··· Available data

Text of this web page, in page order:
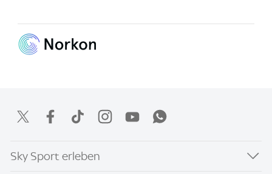
Sky Sport erleben
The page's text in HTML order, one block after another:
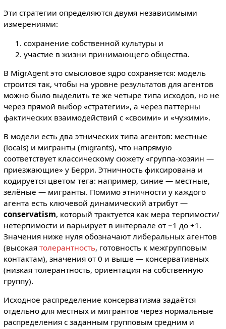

······

What the task asks >> Your answer must contain the full data, repeated exactly, without pictures.

Exercise result >>
Text of this web page, in page order:
Sky Sport erleben
The page's text in HTML order, one block after another:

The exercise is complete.